*EXCERPTED RECORDS*:
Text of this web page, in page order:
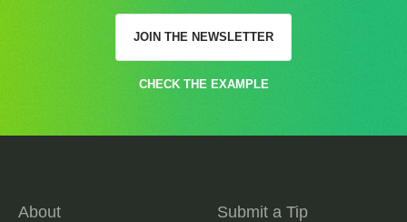
JOIN THE NEWSLETTER
CHECK THE EXAMPLE
About
Submit a Tip
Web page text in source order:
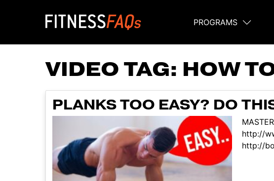
Main Navigation
PROGRAMS
VIDEO TAG: HOW
PLANKS TOO EASY? DO
http://
http://
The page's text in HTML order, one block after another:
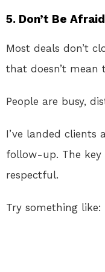
5. Don’t Be
Most deals don’t
that doesn’t mean
People are busy,
I’ve landed clients
follow-up. The key
respectful.
Try something like:
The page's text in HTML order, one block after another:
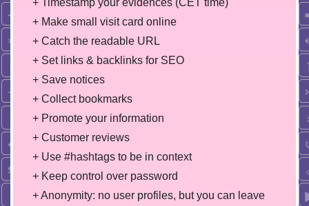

*WHAT YOU ARE ASKED TO DO*: Repeat each line of the material exactly, please, and skip every picture.

*ANSWER SECTION*:
Text of this web page, in page order:
JOIN THE NEWSLETTER
CHECK THE EXAMPLE
About
Submit a Tip
Web page text in source order:
Main Navigation
PROGRAMS
VIDEO TAG: HOW
PLANKS TOO EASY? DO
http://
http://
The page's text in HTML order, one block after another:
5. Don’t Be
Most deals don’t
that doesn’t mean
People are busy,
I’ve landed clients
follow-up. The key
respectful.
Try something like:
The page's text in HTML order, one block after another:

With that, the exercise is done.